# What you need to do
Skip the images and repeat every entry word for word.

Records excerpted from a collection
*-*-*

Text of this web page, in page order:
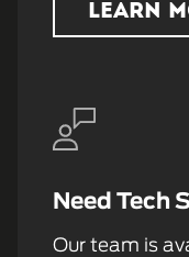
LEARN
Need Tech
Our team is
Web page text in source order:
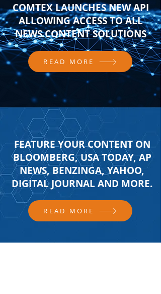
COMTEX LAUNCHES NEW API
ALLOWING ACCESS TO ALL
NEWS CONTENT SOLUTIONS
READ MORE
FEATURE YOUR CONTENT ON
BLOOMBERG, USA TODAY, AP
NEWS, BENZINGA, YAHOO,
DIGITAL JOURNAL AND MORE.
READ MORE
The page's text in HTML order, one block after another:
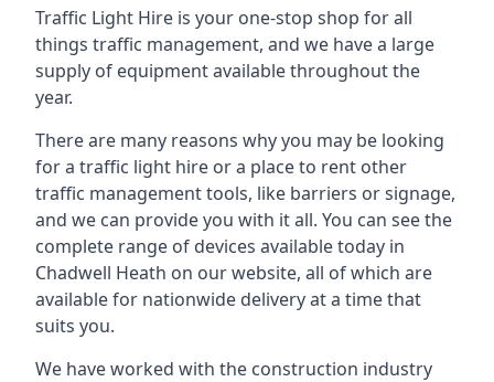
Traffic Light Hire is your one-stop shop for all
things traffic management, and we have a large
supply of equipment available throughout the
year.
There are many reasons why you may be looking
for a traffic light hire or a place to rent other
traffic management tools, like barriers or signage,
and we can provide you with it all. You can see the
complete range of devices available today in
Chadwell Heath on our website, all of which are
available for nationwide delivery at a time that
suits you.
We have worked with the construction industry
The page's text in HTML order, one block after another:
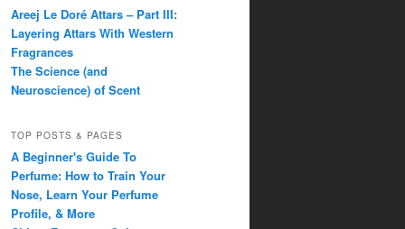
Areej Le Doré Attars – Part III:
Layering Attars With Western
Fragrances
The Science (and
Neuroscience) of Scent
TOP POSTS & PAGES
A Beginner's Guide To
Perfume: How to Train Your
Nose, Learn Your Perfume
Profile, & More
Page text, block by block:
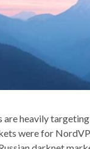
are heavily
were for
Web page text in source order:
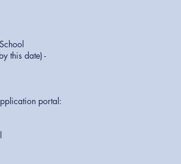
by this date) -
portal:
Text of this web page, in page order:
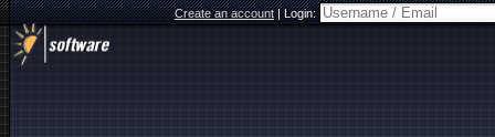
Create an account|Login:
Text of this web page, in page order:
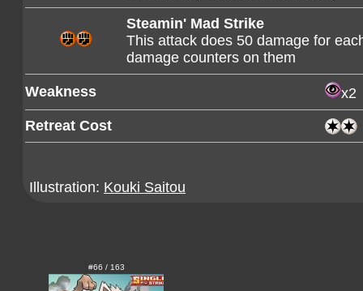
Steamin' Mad Strike
This attack does 50 damage for
damage counters on them
Weakness
x2
Retreat Cost
Illustration: Kouki Saitou
#66 / 163
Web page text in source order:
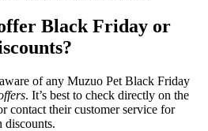
Black Friday or
of any Muzuo Pet Black Friday
. It’s best to check directly on the
contact their customer service for
discounts.
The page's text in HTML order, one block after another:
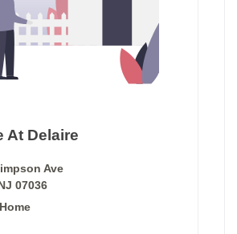
At Delaire
Ave
07036
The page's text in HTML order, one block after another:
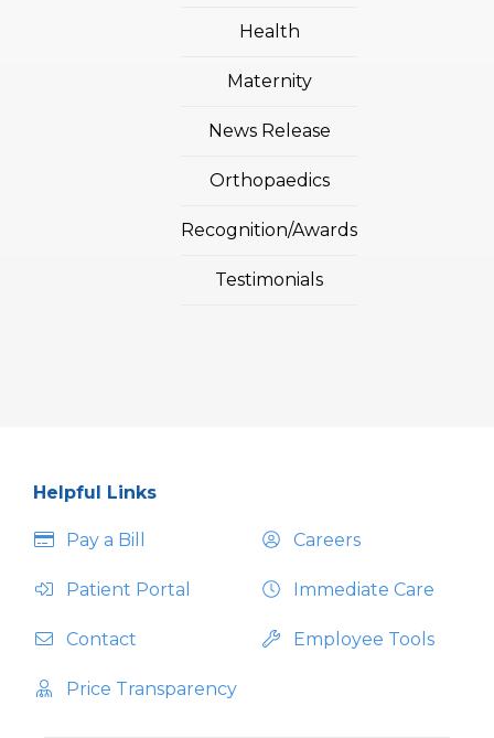
Health
Maternity
News Release
Orthopaedics
Recognition/Awards
Testimonials
Helpful Links
Pay a Bill Careers
Patient Portal Immediate Care
Contact Employee Tools
Price Transparency
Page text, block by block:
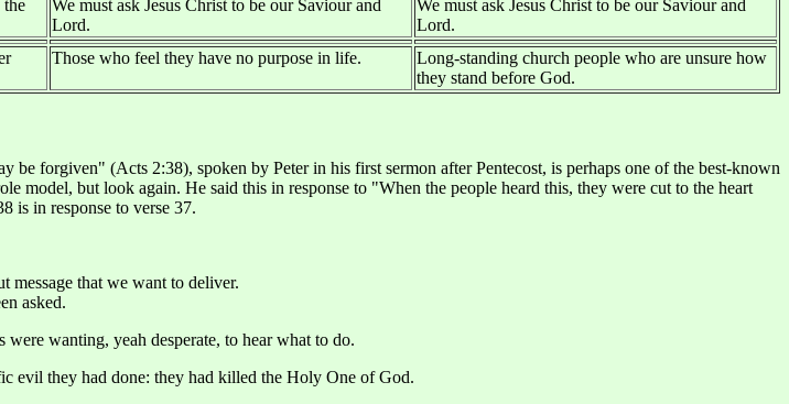
the
We must ask Jesus Christ to be our Saviour and
Lord.
We must ask Jesus Christ to be our Saviour and
Lord.
Those who feel they have no purpose in life.
Long-standing church people who are unsure how
they stand before God.
be forgiven" (Acts 2:38), spoken by Peter in his first sermon after Pentecost, is perhaps one of the best-known
model, but look again. He said this in response to "When the people heard this, they were cut to the heart
is in response to verse 37.
message that we want to deliver.
asked.
wanting, yeah desperate, to hear what to do.
evil they had done: they had killed the Holy One of God.
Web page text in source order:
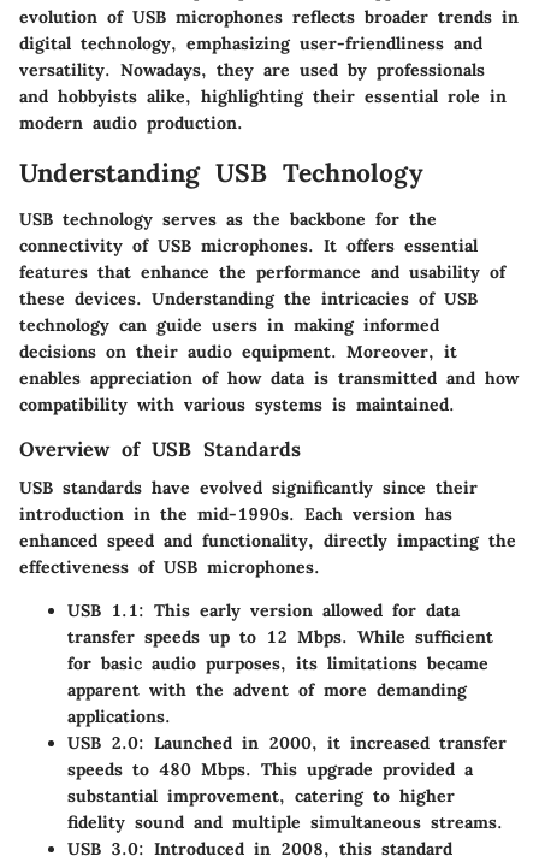
evolution of USB microphones reflects broader trends in
digital technology, emphasizing user-friendliness and
versatility. Nowadays, they are used by professionals
and hobbyists alike, highlighting their essential role in
modern audio production.
Understanding USB Technology
USB technology serves as the backbone for the
connectivity of USB microphones. It offers essential
features that enhance the performance and usability of
these devices. Understanding the intricacies of USB
technology can guide users in making informed
decisions on their audio equipment. Moreover, it
enables appreciation of how data is transmitted and how
compatibility with various systems is maintained.
Overview of USB Standards
USB standards have evolved significantly since their
introduction in the mid-1990s. Each version has
enhanced speed and functionality, directly impacting the
effectiveness of USB microphones.
USB 1.1: This early version allowed for data
transfer speeds up to 12 Mbps. While sufficient
for basic audio purposes, its limitations became
apparent with the advent of more demanding
applications.
USB 2.0: Launched in 2000, it increased transfer
speeds to 480 Mbps. This upgrade provided a
substantial improvement, catering to higher
fidelity sound and multiple simultaneous streams.
USB 3.0: Introduced in 2008, this standard
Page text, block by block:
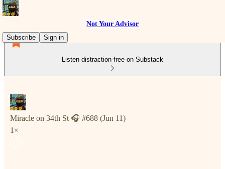
Not Your Advisor
Subscribe
Sign in
Listen distraction-free on Substack
Miracle on 34th St 🎧 #688 (Jun 11)
1×
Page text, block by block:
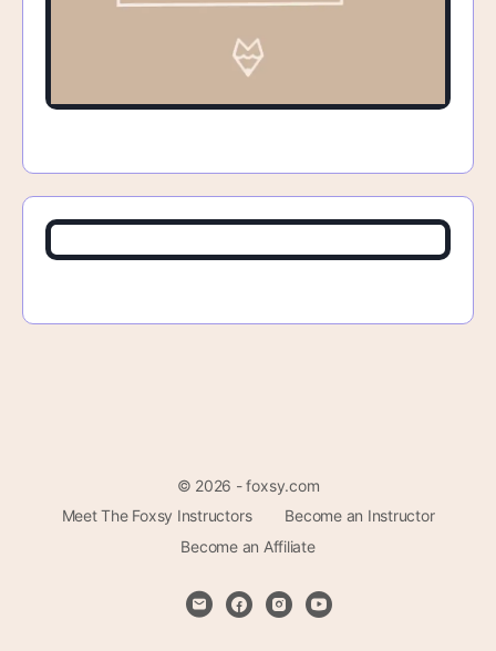
© 2026 - foxsy.com
Meet The Foxsy Instructors
Become an Instructor
Become an Affiliate
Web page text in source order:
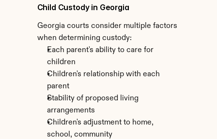
Child Custody in Georgia
Georgia courts consider multiple factors
when determining custody:
Each parent's ability to care for
children
Children's relationship with each
parent
Stability of proposed living
arrangements
Children's adjustment to home,
school, community
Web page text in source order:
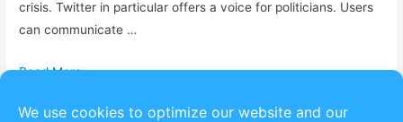
We use cookies to optimize our website and our
crisis. Twitter in particular offers a voice for politicians. Users
can communicate …
Read More »
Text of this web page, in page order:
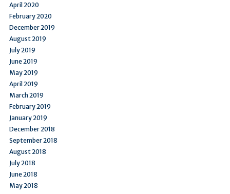
April 2020
February 2020
December 2019
August 2019
July 2019
June 2019
May 2019
April 2019
March 2019
February 2019
January 2019
December 2018
September 2018
August 2018
July 2018
June 2018
May 2018
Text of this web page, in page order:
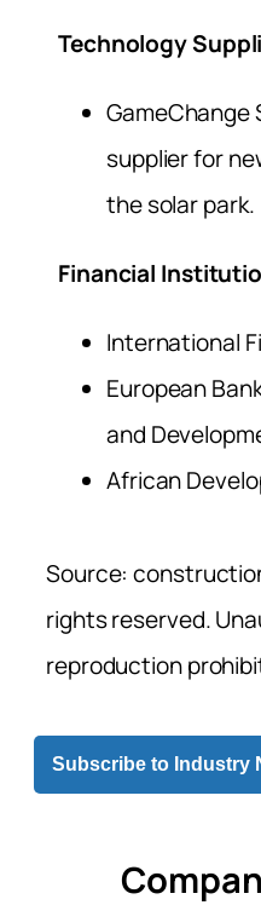
Technology
GameChange
supplier for
the solar park.
Financial
International
European
and
African
Source:
rights reserved.
reproduction
Subscribe to Industry
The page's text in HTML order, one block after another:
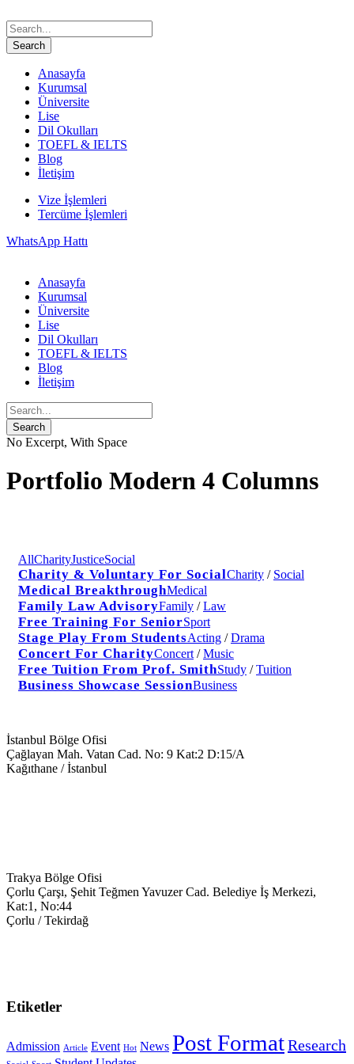
Anasayfa
Kurumsal
Üniversite
Lise
Dil Okulları
TOEFL & IELTS
Blog
İletişim
Vize İşlemleri
Tercüme İşlemleri
WhatsApp Hattı
Anasayfa
Kurumsal
Üniversite
Lise
Dil Okulları
TOEFL & IELTS
Blog
İletişim
No Excerpt, With Space
Portfolio Modern 4 Columns
AllCharityJusticeSocial
Charity & Voluntary For SocialCharity / Social
Medical BreakthroughMedical
Family Law AdvisoryFamily / Law
Free Training For SeniorSport
Stage Play From StudentsActing / Drama
Concert For CharityConcert / Music
Free Tuition From Prof. SmithStudy / Tuition
Business Showcase SessionBusiness
İstanbul Bölge Ofisi
Çağlayan Mah. Vatan Cad. No: 9 Kat:2 D:15/A
Kağıthane / İstanbul
Trakya Bölge Ofisi
Çorlu Çarşı, Şehit Teğmen Yavuzer Cad. Belediye İş Merkezi,
Kat:1, No:44
Çorlu / Tekirdağ
Etiketler
Admission Article Event Hot News Post FormatResearch
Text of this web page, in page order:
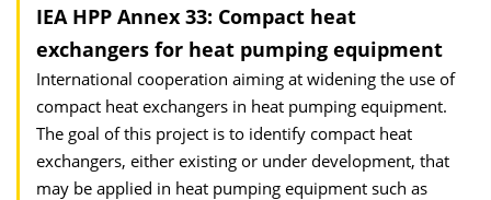
IEA HPP Annex 33: Compact heat
exchangers for heat pumping equipment
International cooperation aiming at widening the use of
compact heat exchangers in heat pumping equipment.
The goal of this project is to identify compact heat
exchangers, either existing or under development, that
may be applied in heat pumping equipment such as
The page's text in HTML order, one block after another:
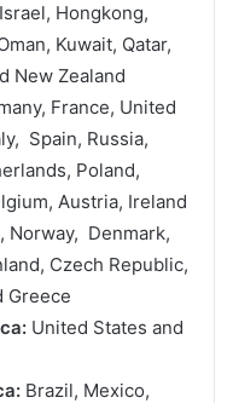
Hongkong,
Kuwait, Qatar,
New Zealand
France, United
Spain, Russia,
Poland,
Austria, Ireland
Norway, Denmark,
Czech Republic,
Greece
United States and
Brazil, Mexico,
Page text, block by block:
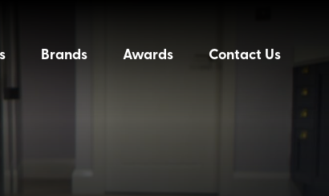
Brands Awards Contact Us
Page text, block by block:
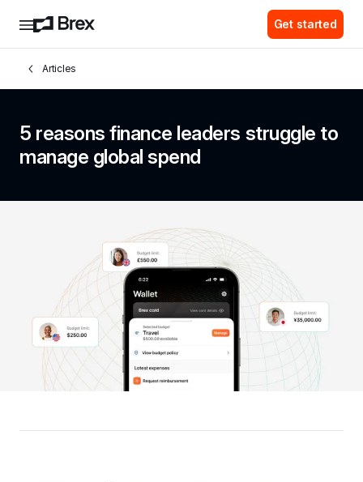
Get started
Articles
5 reasons finance leaders struggle to
manage global spend
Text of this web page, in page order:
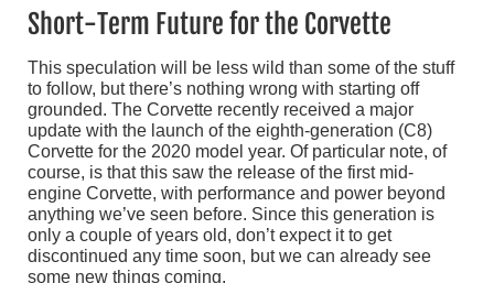
Short-Term Future for the Corvette
This speculation will be less wild than some of the stuff
to follow, but there’s nothing wrong with starting off
grounded. The Corvette recently received a major
update with the launch of the eighth-generation (C8)
Corvette for the 2020 model year. Of particular note, of
course, is that this saw the release of the first mid-
engine Corvette, with performance and power beyond
anything we’ve seen before. Since this generation is
only a couple of years old, don’t expect it to get
discontinued any time soon, but we can already see
some new things coming.
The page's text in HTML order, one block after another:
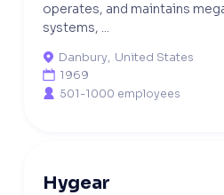
operates, and maintains
systems, ...
 Danbury, United States
 1969
 501-1000 employees
Hygear

*-*-*

# Result
Text of this web page, in page order:
LEARN
Need Tech
Our team is
Web page text in source order:
COMTEX LAUNCHES NEW API
ALLOWING ACCESS TO ALL
NEWS CONTENT SOLUTIONS
READ MORE
FEATURE YOUR CONTENT ON
BLOOMBERG, USA TODAY, AP
NEWS, BENZINGA, YAHOO,
DIGITAL JOURNAL AND MORE.
READ MORE
The page's text in HTML order, one block after another:
Traffic Light Hire is your one-stop shop for all
things traffic management, and we have a large
supply of equipment available throughout the
year.
There are many reasons why you may be looking
for a traffic light hire or a place to rent other
traffic management tools, like barriers or signage,
and we can provide you with it all. You can see the
complete range of devices available today in
Chadwell Heath on our website, all of which are
available for nationwide delivery at a time that
suits you.
We have worked with the construction industry
The page's text in HTML order, one block after another:
Areej Le Doré Attars – Part III:
Layering Attars With Western
Fragrances
The Science (and
Neuroscience) of Scent
TOP POSTS & PAGES
A Beginner's Guide To
Perfume: How to Train Your
Nose, Learn Your Perfume
Profile, & More
Page text, block by block:
are heavily
were for
Web page text in source order:
by this date) -
portal:
Text of this web page, in page order:
Create an account|Login:
Text of this web page, in page order:
Steamin' Mad Strike
This attack does 50 damage for
damage counters on them
Weakness
x2
Retreat Cost
Illustration: Kouki Saitou
#66 / 163
Web page text in source order:
Black Friday or
of any Muzuo Pet Black Friday
. It’s best to check directly on the
contact their customer service for
discounts.
The page's text in HTML order, one block after another:
At Delaire
Ave
07036
The page's text in HTML order, one block after another:
Health
Maternity
News Release
Orthopaedics
Recognition/Awards
Testimonials
Helpful Links
Pay a Bill Careers
Patient Portal Immediate Care
Contact Employee Tools
Price Transparency
Page text, block by block:
the
We must ask Jesus Christ to be our Saviour and
Lord.
We must ask Jesus Christ to be our Saviour and
Lord.
Those who feel they have no purpose in life.
Long-standing church people who are unsure how
they stand before God.
be forgiven" (Acts 2:38), spoken by Peter in his first sermon after Pentecost, is perhaps one of the best-known
model, but look again. He said this in response to "When the people heard this, they were cut to the heart
is in response to verse 37.
message that we want to deliver.
asked.
wanting, yeah desperate, to hear what to do.
evil they had done: they had killed the Holy One of God.
Web page text in source order:
evolution of USB microphones reflects broader trends in
digital technology, emphasizing user-friendliness and
versatility. Nowadays, they are used by professionals
and hobbyists alike, highlighting their essential role in
modern audio production.
Understanding USB Technology
USB technology serves as the backbone for the
connectivity of USB microphones. It offers essential
features that enhance the performance and usability of
these devices. Understanding the intricacies of USB
technology can guide users in making informed
decisions on their audio equipment. Moreover, it
enables appreciation of how data is transmitted and how
compatibility with various systems is maintained.
Overview of USB Standards
USB standards have evolved significantly since their
introduction in the mid-1990s. Each version has
enhanced speed and functionality, directly impacting the
effectiveness of USB microphones.
USB 1.1: This early version allowed for data
transfer speeds up to 12 Mbps. While sufficient
for basic audio purposes, its limitations became
apparent with the advent of more demanding
applications.
USB 2.0: Launched in 2000, it increased transfer
speeds to 480 Mbps. This upgrade provided a
substantial improvement, catering to higher
fidelity sound and multiple simultaneous streams.
USB 3.0: Introduced in 2008, this standard
Page text, block by block:
Not Your Advisor
Subscribe
Sign in
Listen distraction-free on Substack
Miracle on 34th St 🎧 #688 (Jun 11)
1×
Page text, block by block:
© 2026 - foxsy.com
Meet The Foxsy Instructors
Become an Instructor
Become an Affiliate
Web page text in source order:
Child Custody in Georgia
Georgia courts consider multiple factors
when determining custody:
Each parent's ability to care for
children
Children's relationship with each
parent
Stability of proposed living
arrangements
Children's adjustment to home,
school, community
Web page text in source order:
We use cookies to optimize our website and our
crisis. Twitter in particular offers a voice for politicians. Users
can communicate …
Read More »
Text of this web page, in page order:
April 2020
February 2020
December 2019
August 2019
July 2019
June 2019
May 2019
April 2019
March 2019
February 2019
January 2019
December 2018
September 2018
August 2018
July 2018
June 2018
May 2018
Text of this web page, in page order:
Technology
GameChange
supplier for
the solar park.
Financial
International
European
and
African
Source:
rights reserved.
reproduction
Subscribe to Industry
The page's text in HTML order, one block after another:
Anasayfa
Kurumsal
Üniversite
Lise
Dil Okulları
TOEFL & IELTS
Blog
İletişim
Vize İşlemleri
Tercüme İşlemleri
WhatsApp Hattı
Anasayfa
Kurumsal
Üniversite
Lise
Dil Okulları
TOEFL & IELTS
Blog
İletişim
No Excerpt, With Space
Portfolio Modern 4 Columns
AllCharityJusticeSocial
Charity & Voluntary For SocialCharity / Social
Medical BreakthroughMedical
Family Law AdvisoryFamily / Law
Free Training For SeniorSport
Stage Play From StudentsActing / Drama
Concert For CharityConcert / Music
Free Tuition From Prof. SmithStudy / Tuition
Business Showcase SessionBusiness
İstanbul Bölge Ofisi
Çağlayan Mah. Vatan Cad. No: 9 Kat:2 D:15/A
Kağıthane / İstanbul
Trakya Bölge Ofisi
Çorlu Çarşı, Şehit Teğmen Yavuzer Cad. Belediye İş Merkezi,
Kat:1, No:44
Çorlu / Tekirdağ
Etiketler
Admission Article Event Hot News Post FormatResearch
Text of this web page, in page order:
IEA HPP Annex 33: Compact heat
exchangers for heat pumping equipment
International cooperation aiming at widening the use of
compact heat exchangers in heat pumping equipment.
The goal of this project is to identify compact heat
exchangers, either existing or under development, that
may be applied in heat pumping equipment such as
The page's text in HTML order, one block after another:
Hongkong,
Kuwait, Qatar,
New Zealand
France, United
Spain, Russia,
Poland,
Austria, Ireland
Norway, Denmark,
Czech Republic,
Greece
United States and
Brazil, Mexico,
Page text, block by block:
Brands Awards Contact Us
Page text, block by block:
Get started
Articles
5 reasons finance leaders struggle to
manage global spend
Text of this web page, in page order:
Short-Term Future for the Corvette
This speculation will be less wild than some of the stuff
to follow, but there’s nothing wrong with starting off
grounded. The Corvette recently received a major
update with the launch of the eighth-generation (C8)
Corvette for the 2020 model year. Of particular note, of
course, is that this saw the release of the first mid-
engine Corvette, with performance and power beyond
anything we’ve seen before. Since this generation is
only a couple of years old, don’t expect it to get
discontinued any time soon, but we can already see
some new things coming.
The page's text in HTML order, one block after another:
operates, and maintains
systems, ...
 Danbury, United States
 1969
 501-1000 employees
Hygear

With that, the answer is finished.